Restate the listing below word for word; no picture is to be carried over.

▼

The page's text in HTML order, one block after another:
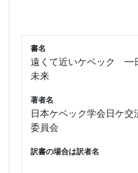
書名
遠くて近いケベック ━
未来
著者名
日本ケベック学会日ケ
委員会
訳書の場合は訳者名

▲

- **Output**
The page's text in HTML order, one block after another:
書名
遠くて近いケベック ━
未来
著者名
日本ケベック学会日ケ
委員会
訳書の場合は訳者名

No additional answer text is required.